Dataset items:
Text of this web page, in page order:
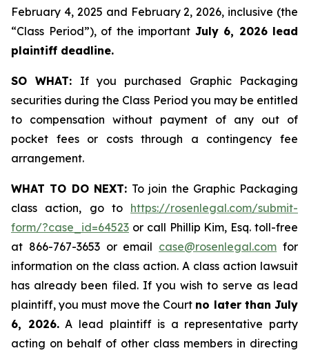
February 4, 2025 and February 2, 2026, inclusive (the
“Class Period”), of the important July 6, 2026 lead
plaintiff deadline.
SO WHAT: If you purchased Graphic Packaging
securities during the Class Period you may be entitled
to compensation without payment of any out of
pocket fees or costs through a contingency fee
arrangement.
WHAT TO DO NEXT: To join the Graphic Packaging
class action, go to https://rosenlegal.com/submit-
form/?case_id=64523 or call Phillip Kim, Esq. toll-free
at 866-767-3653 or email case@rosenlegal.com for
information on the class action. A class action lawsuit
has already been filed. If you wish to serve as lead
plaintiff, you must move the Court no later than July
6, 2026.A lead plaintiff is a representative party
acting on behalf of other class members in directing
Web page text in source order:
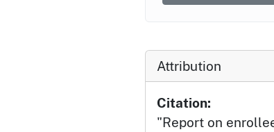
Attribution
Citation:
"Report on
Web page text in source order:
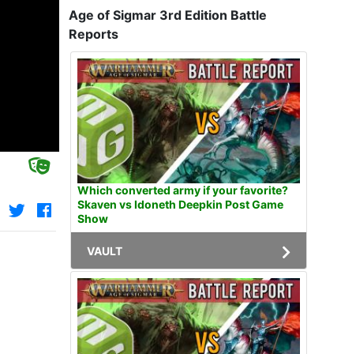
Age of Sigmar 3rd Edition Battle
Reports
Which converted army if your favorite?
Skaven vs Idoneth Deepkin Post Game
Show
VAULT
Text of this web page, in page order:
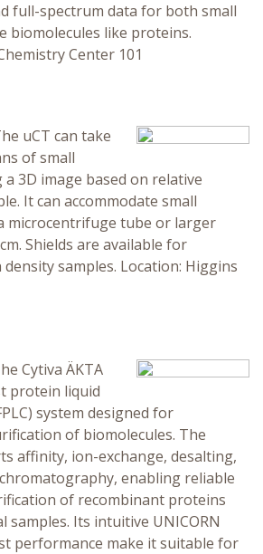
full-spectrum data for both small
biomolecules like proteins.
Center 101
uCT can take
of small
3D image based on relative
It can accommodate small
microcentrifuge tube or larger
Shields are available for
samples. Location: Higgins
Cytiva ÄKTA
protein liquid
system designed for
of biomolecules. The
affinity, ion-exchange, desalting,
enabling reliable
of recombinant proteins
samples. Its intuitive UNICORN
performance make it suitable for
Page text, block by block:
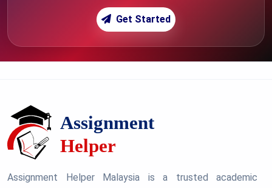
Get Started
Assignment Helper Malaysia is a trusted academic
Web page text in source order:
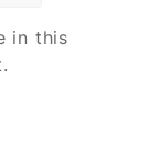
in this
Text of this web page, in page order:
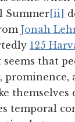
Summer[ii]
Jonah
125
seems that
prominence,
themselves
temporal
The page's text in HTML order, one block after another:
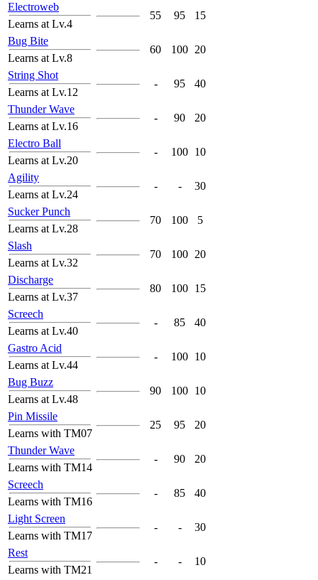
Electroweb
Learns at Lv.4
55 95 15
Bug Bite
Learns at Lv.8
60 100 20
String Shot
Learns at Lv.12
- 95 40
Thunder Wave
Learns at Lv.16
- 90 20
Electro Ball
Learns at Lv.20
- 100 10
Agility
Learns at Lv.24
- - 30
Sucker Punch
Learns at Lv.28
70 100 5
Slash
Learns at Lv.32
70 100 20
Discharge
Learns at Lv.37
80 100 15
Screech
Learns at Lv.40
- 85 40
Gastro Acid
Learns at Lv.44
- 100 10
Bug Buzz
Learns at Lv.48
90 100 10
Pin Missile
Learns with TM07
25 95 20
Thunder Wave
Learns with TM14
- 90 20
Screech
Learns with TM16
- 85 40
Light Screen
Learns with TM17
- - 30
Rest
Learns with TM21
- - 10
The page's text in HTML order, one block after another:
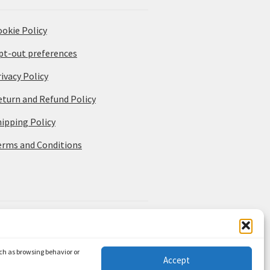
as browsing behavior or
Accept
Policy
out preferences
Policy
and Refund Policy
Policy
and Conditions
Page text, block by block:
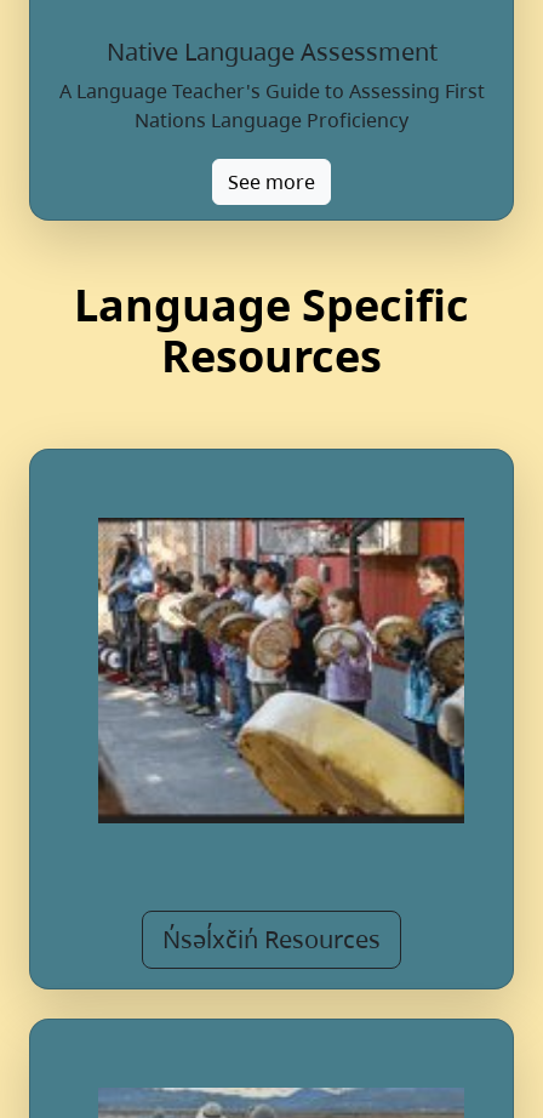
Native Language Assessment
A Language Teacher's Guide to Assessing First
Nations Language Proficiency
See more
Language Specific
Resources
N̓səl̓xčin̓ Resources
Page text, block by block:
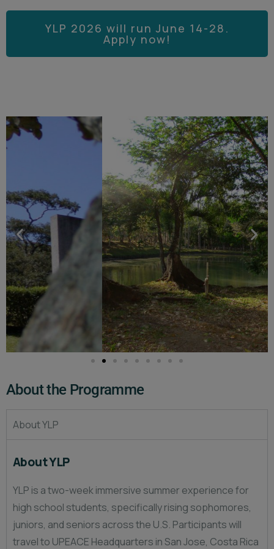
YLP 2026 will run June 14-28.
Apply now!
About the Programme​
About YLP
About YLP
YLP is a two-week immersive summer experience for
high school students, specifically rising sophomores,
juniors, and seniors across the U.S. Participants will
travel to UPEACE Headquarters in San Jose, Costa Rica
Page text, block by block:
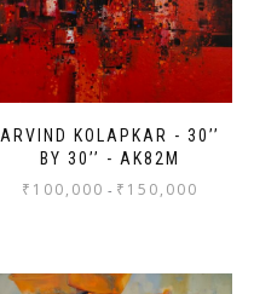
ARVIND KOLAPKAR - 30’’
BY 30’’ - AK82M
₹ 100,000 - ₹ 150,000
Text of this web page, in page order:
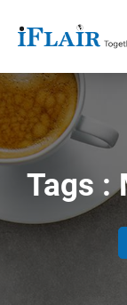
Tags :
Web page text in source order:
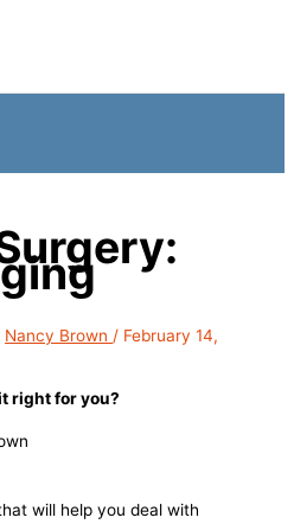
Nancy Brown / February 14,
right for you?
will help you deal with
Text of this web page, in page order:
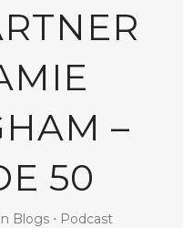
–
50
in Blogs ⋅ Podcast
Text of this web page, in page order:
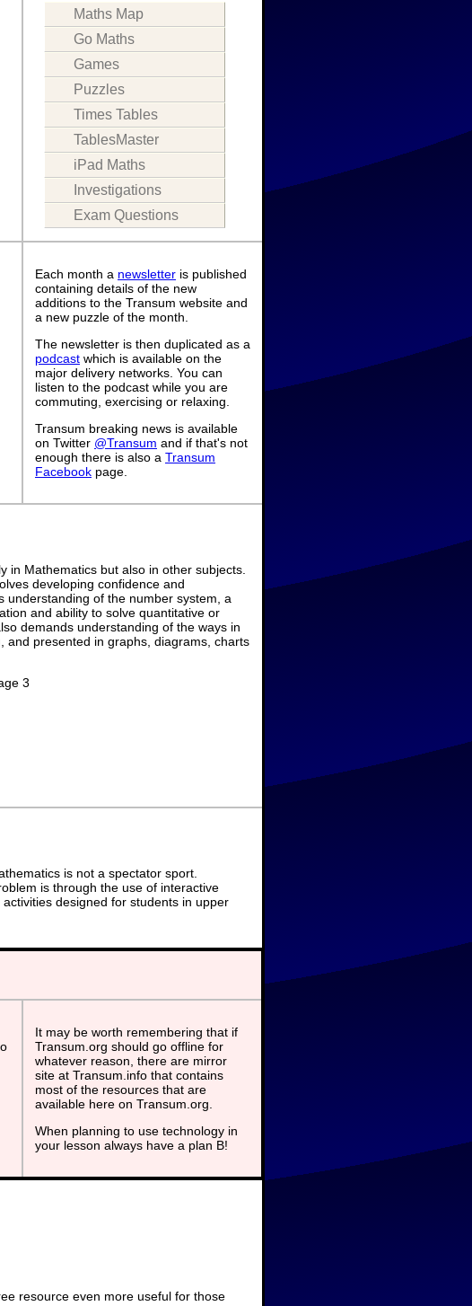
Maths Map
Go Maths
Games
Puzzles
Times Tables
TablesMaster
iPad Maths
Investigations
Exam Questions
Each month a newsletter is published
containing details of the new
additions to the Transum website and
a new puzzle of the month.
The newsletter is then duplicated as a
podcast which is available on the
major delivery networks. You can
listen to the podcast while you are
commuting, exercising or relaxing.
Transum breaking news is available
on Twitter @Transum and if that's not
enough there is also a Transum
Facebook page.
in Mathematics but also in other subjects.
developing confidence and
understanding of the number system, a
and ability to solve quantitative or
demands understanding of the ways in
and presented in graphs, diagrams, charts
3
is not a spectator sport.
is through the use of interactive
designed for students in upper
It may be worth remembering that if
Transum.org should go offline for
whatever reason, there are mirror
site at Transum.info that contains
most of the resources that are
available here on Transum.org.
When planning to use technology in
your lesson always have a plan B!
resource even more useful for those
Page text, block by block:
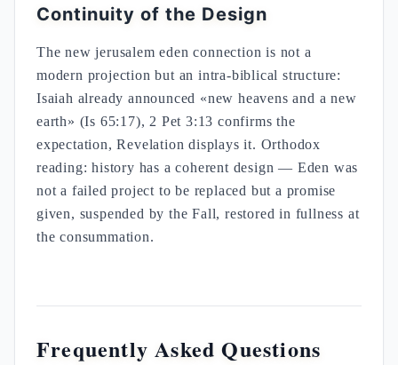
Continuity of the Design
The new jerusalem eden connection is not a
modern projection but an intra-biblical structure:
Isaiah already announced «new heavens and a new
earth» (Is 65:17), 2 Pet 3:13 confirms the
expectation, Revelation displays it. Orthodox
reading: history has a coherent design — Eden was
not a failed project to be replaced but a promise
given, suspended by the Fall, restored in fullness at
the consummation.
Frequently Asked Questions
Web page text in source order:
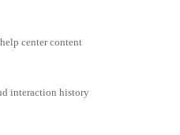
center content
interaction history
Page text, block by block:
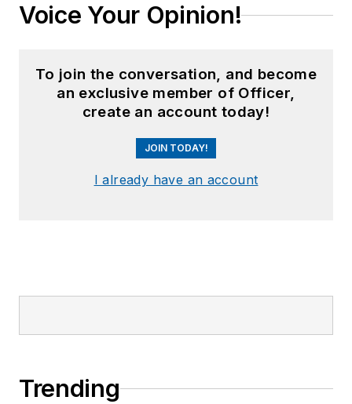
Voice Your Opinion!
To join the conversation, and become
an exclusive member of Officer,
create an account today!
JOIN TODAY!
I already have an account
Trending
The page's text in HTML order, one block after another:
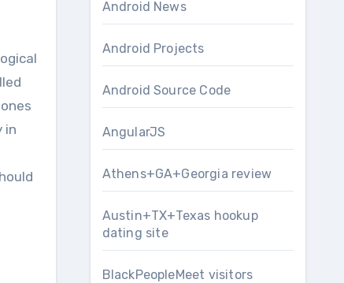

* _Activity_: Give every line of the records above again, exactly, and omit the pictures.

* _Solution to the problem_:
Text of this web page, in page order:
February 4, 2025 and February 2, 2026, inclusive (the
“Class Period”), of the important July 6, 2026 lead
plaintiff deadline.
SO WHAT: If you purchased Graphic Packaging
securities during the Class Period you may be entitled
to compensation without payment of any out of
pocket fees or costs through a contingency fee
arrangement.
WHAT TO DO NEXT: To join the Graphic Packaging
class action, go to https://rosenlegal.com/submit-
form/?case_id=64523 or call Phillip Kim, Esq. toll-free
at 866-767-3653 or email case@rosenlegal.com for
information on the class action. A class action lawsuit
has already been filed. If you wish to serve as lead
plaintiff, you must move the Court no later than July
6, 2026.A lead plaintiff is a representative party
acting on behalf of other class members in directing
Web page text in source order:
Attribution
Citation:
"Report on
Web page text in source order:
Age of Sigmar 3rd Edition Battle
Reports
Which converted army if your favorite?
Skaven vs Idoneth Deepkin Post Game
Show
VAULT
Text of this web page, in page order:
full-spectrum data for both small
biomolecules like proteins.
Center 101
uCT can take
of small
3D image based on relative
It can accommodate small
microcentrifuge tube or larger
Shields are available for
samples. Location: Higgins
Cytiva ÄKTA
protein liquid
system designed for
of biomolecules. The
affinity, ion-exchange, desalting,
enabling reliable
of recombinant proteins
samples. Its intuitive UNICORN
performance make it suitable for
Page text, block by block:
Get Started
Assignment Helper Malaysia is a trusted academic
Web page text in source order:
in this
Text of this web page, in page order:
Summer[ii]
Jonah
125
seems that
prominence,
themselves
temporal
The page's text in HTML order, one block after another:
Electroweb
Learns at Lv.4
55 95 15
Bug Bite
Learns at Lv.8
60 100 20
String Shot
Learns at Lv.12
- 95 40
Thunder Wave
Learns at Lv.16
- 90 20
Electro Ball
Learns at Lv.20
- 100 10
Agility
Learns at Lv.24
- - 30
Sucker Punch
Learns at Lv.28
70 100 5
Slash
Learns at Lv.32
70 100 20
Discharge
Learns at Lv.37
80 100 15
Screech
Learns at Lv.40
- 85 40
Gastro Acid
Learns at Lv.44
- 100 10
Bug Buzz
Learns at Lv.48
90 100 10
Pin Missile
Learns with TM07
25 95 20
Thunder Wave
Learns with TM14
- 90 20
Screech
Learns with TM16
- 85 40
Light Screen
Learns with TM17
- - 30
Rest
Learns with TM21
- - 10
The page's text in HTML order, one block after another:
as browsing behavior or
Accept
Policy
out preferences
Policy
and Refund Policy
Policy
and Conditions
Page text, block by block:
Native Language Assessment
A Language Teacher's Guide to Assessing First
Nations Language Proficiency
See more
Language Specific
Resources
N̓səl̓xčin̓ Resources
Page text, block by block:
YLP 2026 will run June 14-28.
Apply now!
About the Programme​
About YLP
About YLP
YLP is a two-week immersive summer experience for
high school students, specifically rising sophomores,
juniors, and seniors across the U.S. Participants will
travel to UPEACE Headquarters in San Jose, Costa Rica
Page text, block by block:
ARVIND KOLAPKAR - 30’’
BY 30’’ - AK82M
₹ 100,000 - ₹ 150,000
Text of this web page, in page order:
Tags :
Web page text in source order:
Nancy Brown / February 14,
right for you?
will help you deal with
Text of this web page, in page order:
–
50
in Blogs ⋅ Podcast
Text of this web page, in page order:
Maths Map
Go Maths
Games
Puzzles
Times Tables
TablesMaster
iPad Maths
Investigations
Exam Questions
Each month a newsletter is published
containing details of the new
additions to the Transum website and
a new puzzle of the month.
The newsletter is then duplicated as a
podcast which is available on the
major delivery networks. You can
listen to the podcast while you are
commuting, exercising or relaxing.
Transum breaking news is available
on Twitter @Transum and if that's not
enough there is also a Transum
Facebook page.
in Mathematics but also in other subjects.
developing confidence and
understanding of the number system, a
and ability to solve quantitative or
demands understanding of the ways in
and presented in graphs, diagrams, charts
3
is not a spectator sport.
is through the use of interactive
designed for students in upper
It may be worth remembering that if
Transum.org should go offline for
whatever reason, there are mirror
site at Transum.info that contains
most of the resources that are
available here on Transum.org.
When planning to use technology in
your lesson always have a plan B!
resource even more useful for those
Page text, block by block:
Continuity of the Design
The new jerusalem eden connection is not a
modern projection but an intra-biblical structure:
Isaiah already announced «new heavens and a new
earth» (Is 65:17), 2 Pet 3:13 confirms the
expectation, Revelation displays it. Orthodox
reading: history has a coherent design — Eden was
not a failed project to be replaced but a promise
given, suspended by the Fall, restored in fullness at
the consummation.
Frequently Asked Questions
Web page text in source order:
center content
interaction history
Page text, block by block:
Voice Your Opinion!
To join the conversation, and become
an exclusive member of Officer,
create an account today!
JOIN TODAY!
I already have an account
Trending
The page's text in HTML order, one block after another:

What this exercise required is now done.